1998年12月アーカイブ

セックスと戦争

戦争が一時間前に起きました。アメリカとイギリスがイラクを攻撃してるよ。理由は、フセイン(イラク)が大量殺人兵器の検査に承諾しなかったからなんだって。でも、本当の理由は違うんだよ。この戦争はクリントンが自分を助けるために起こしたんだよ、きっと。

クリントンは現在、不倫疑惑に嘘をついたことでアメリカで告発されようとしています。明日が告発するかしないかを国会で決める日です。戦争を起こせば、国民の人気が上がります。「頼りになる大統領」のイメージが出来ます。クリントンは自分の政治生命を守るために戦争を起こしました。そのために何人の罪のない人たちが死んじゃうのかな?一人の人間を正当化するために何人の子どもたちがご飯を食べられなくなるのかな?

今もニュースで戦争のシーンが流れています。花火のように夜空にミサイルの光が瞬いてるよ。この光がクリスマスツリーの光だったらいいのにね…。きっと、日本は平和なんだろうな。みんな幸せですか?街はにぎわっていますか?でもね、今、たくさんの罪のない人たちが一人の人間のセックス疑惑のために死んでるんだ。なんか、悲しいね。あ、クリントンがスクリーンで言ってるよ。「私はこの攻撃について後悔している。でも、フセインを倒すにはこれしかないんだ。」あ、そうですか…。僕はあなたみたいな都合のいい人間にはならないからね。あ~、もうすぐクリスマスだよね。でも、本当にメリー・クリスマス?

一言: サンタさん、僕のプレゼントはいらないから、早く戦争を終わりにしてください。

雪が降った…。ケンブリッジは寒くなるだけで雪は降らないと聞いていたのに窓の外でふわふわと降っています。雪は5、6分で雨に変わってしまったけど、気が付けば、なぜかぼくは涙ぐんでいました。今日、嫌なことがあったんだ…。教授とのミーティングで「はっきり言って君の論文は幼稚だね。書きなおしたら?」って言われました。「幼稚…」初めて言われたよ。こんなに傷つくとは思わなかった。すごく悔しくてさ…。教授に対して怒れる気持ちがこみ上げてきた。そんな気持の中、部屋のコンピュータの前に座っていたら雪が降ってきた。まるでぼくを慰めてくれているようだった。

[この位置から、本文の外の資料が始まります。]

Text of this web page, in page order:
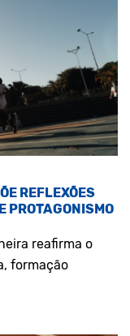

雪を見ながら、なぜか自然に自分のここまで足跡を振り返っていた…。12歳でアメリカに来て、英語もできないのに現地校にいったこと、高校ではアメリカの上流階級の中で自分との違いを痛感した事、大学では日本人の友達と勉強もせずにテスト前にカラオケに行ったりして遊びほうけていた事、ハーバードではよくわからんがエリートを目指した事など、いろんな思いでが浮かんできた…。そして最後に「お前はよくここまで来たね。よくがんばったね。」なんて自分を慰めていた。そして、なにか自分の中で変わった気がした。初めてアメリカに来たときの気持ちに戻れたような気がした。

そしたら急に自分に腹がたってきた。教授に対して怒りを覚えた自分に…。なんか自分を偉い人と勘違いしていた自分が情けなかった。いつも、ぎりぎりのところでどろどろになりながらここまでやって来たのに、ちょっと自分の論文が認められないことで落胆していた自分のうぬぼれが悔しかった。「お前は何様のつもり?天才なの?」自分の中で繰り返した。このごろ、よくまわりの人から天才だとかすごいとか言われるようになった。そんな他人の言葉に自分を見失っていたみたいだよ。「論文が幼稚?」当たり前じゃん。ぼくがきっとここで一番未熟だろうしね。うれしいじゃん。これからもっと成長できるんだからさ。ぼくはこんなところをゴールにしたくないよ。これからもチャレンジャーでいたいんだ。

気付いたら雪はもう雨に変わっていました。ぼくは窓辺から空を見上げてつぶやきました。「ありがとう、お前のおかげで自分を取り戻せたよ。原点に戻れたよ。これからもがんばれそうだよ。」もし来年の今ごろ、雪を見ることが出来たらどんな気持ちでぼくはそれを見ているんだろうな?そう思いながらぼくはスクリーン上の「幼稚な」論文を見つめるのでした…。

一言: 悲しいときは自分の足跡を振り返ってみようよ。きっと、忘れていた何かを見つけられるから…。